Even if responsibility gaps are both unavoidable and undesirable, their downsides might be an acceptable price to pay for improved overall performance. If ML tools significantly outperform (unaided) human embryologists, the benefits to patients might trump the importance of being able to trace responsibility for the rare undesirable outcomes that still occur. Whether somebody can be held responsible for poor outcomes might be less important than the overall balance of harms and benefits.

Finally, it is worth noting that responsibility gaps are often considered most acutely problematic in cases of life-and-death decision-making. For example, the UN Principles for the Ethical Use of Artificial Intelligence hold that life and death decisions must not be ceded to machines (United Nations Systems Chief Executives Board for Coordination, 2022). One question for ML embryo assessment is whether decisions about which embryo is transferred fall within the scope of a ‘life or death decision’ for which responsibility gaps are often considered unacceptable. Decisions about which embryo will be given a chance of life are, in a sense, decisions about ‘life or death’—but about the creation of life, not the possible deaths of existing persons. The significance of moral responsibility for decisions about creating life remains an open question.

Deskilling

Medical AI, if it functions well, can improve clinical decision-making.

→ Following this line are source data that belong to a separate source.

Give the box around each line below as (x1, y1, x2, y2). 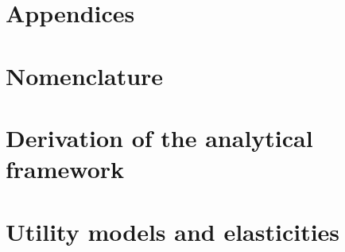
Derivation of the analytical (6, 121, 313, 153)
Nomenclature (6, 59, 164, 91)
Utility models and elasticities (6, 215, 340, 247)
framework (6, 153, 125, 185)

Where AI outperforms humans, it might be understandable if clinicians come to rely on, and defer to, AI systems. This might lead to a deterioration of clinical skills via a phenomenon often described as ‘deskilling’ (Lu, 2016; Duran, 2021).

Deskilling worries are particularly pertinent to ML embryo assessment, since there are good reasons to think ML assessment tools will not be taken up equally across the industry (inter alia, because not all clinics have access to the necessary time-lapse imaging.) Any skill deterioration could lead to worse outcomes for patients if embryologists who have come to rely on ML tools go on to work in contexts where they must assess embryos manually. Skill maintenance will also be an important safeguard if the technology fails (e.g. via ‘catastrophic forgetting’, adversarial attacks, data poisoning, or other potential vulnerabilities of ML models; Hatherley and Sparrow, 2023). Deskilling might prevent embryologists from performing their role effectively if they are required to review or provide oversight of ML recommendations, or if ultimate decision-making responsibility falls on them.

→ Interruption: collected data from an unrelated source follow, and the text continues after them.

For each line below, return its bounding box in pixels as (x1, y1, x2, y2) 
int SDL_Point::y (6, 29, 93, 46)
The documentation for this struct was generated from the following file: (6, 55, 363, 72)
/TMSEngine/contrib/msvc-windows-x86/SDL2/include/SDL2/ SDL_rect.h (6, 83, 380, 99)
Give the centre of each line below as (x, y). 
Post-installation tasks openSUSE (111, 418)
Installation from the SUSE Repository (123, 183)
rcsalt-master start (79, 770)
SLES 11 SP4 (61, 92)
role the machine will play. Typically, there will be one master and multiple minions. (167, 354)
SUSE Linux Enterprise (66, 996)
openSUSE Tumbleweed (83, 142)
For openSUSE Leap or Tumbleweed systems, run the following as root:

Avoiding deskilling will also be important for the management of other ethical concerns. For example, one strategy to manage worries about AI bias is to routinely check the performance of the algorithm. However, embryologists cannot perform this role effectively unless they maintain manual assessment skills.

Transparency and explainability

In both AI ethics and computer sciences research, the terms ‘transparency’, ‘interpretability’, and ‘explainability’ are used in varying and sometimes contradictory ways (Lipton, 2018; Cortese et al., 2023). We can see two main sets of concerns regarding transparency in AI ethics. One relates to whether one can understand why an AI algorithm has made a particular decision. The other relates to whether one is aware that AI has been used. Both worries are driven by opposition to important decisions about our lives being made in ways that we do not understand. However, the kinds of transparency at stake—and what is required to achieve it—differ between these two cases. We therefore consider them separately.

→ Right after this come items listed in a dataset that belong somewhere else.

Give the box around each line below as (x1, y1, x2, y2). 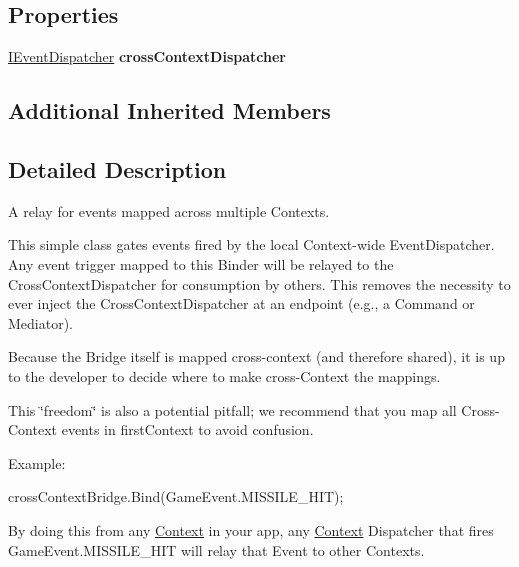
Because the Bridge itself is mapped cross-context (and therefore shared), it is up (8, 346, 505, 367)
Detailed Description (8, 153, 227, 184)
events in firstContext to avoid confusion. (61, 419, 314, 440)
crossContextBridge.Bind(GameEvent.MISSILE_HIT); (8, 486, 344, 507)
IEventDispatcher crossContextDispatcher (8, 46, 286, 67)
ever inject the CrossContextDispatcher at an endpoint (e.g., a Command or (8, 293, 475, 314)
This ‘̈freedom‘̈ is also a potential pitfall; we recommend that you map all (8, 399, 457, 420)
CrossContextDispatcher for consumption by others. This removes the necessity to (8, 273, 511, 294)

Transparency and explainability of ML embryo assessment tools

ML tools can process vast amounts of data and make predictions or decisions based on patterns they identify. However, these tools often operate as ‘black boxes’, meaning that while we can observe their input and output, the internal mechanisms driving their decisions are not easily interpretable by humans (Luong and Le, 2024). Most AI models in computer vision (the field of AI on which embryo assessment models are built) are ‘black boxes’; hence, their internal reasoning processes are not easily understood by the human users or designers of these systems (Rudin, 2019).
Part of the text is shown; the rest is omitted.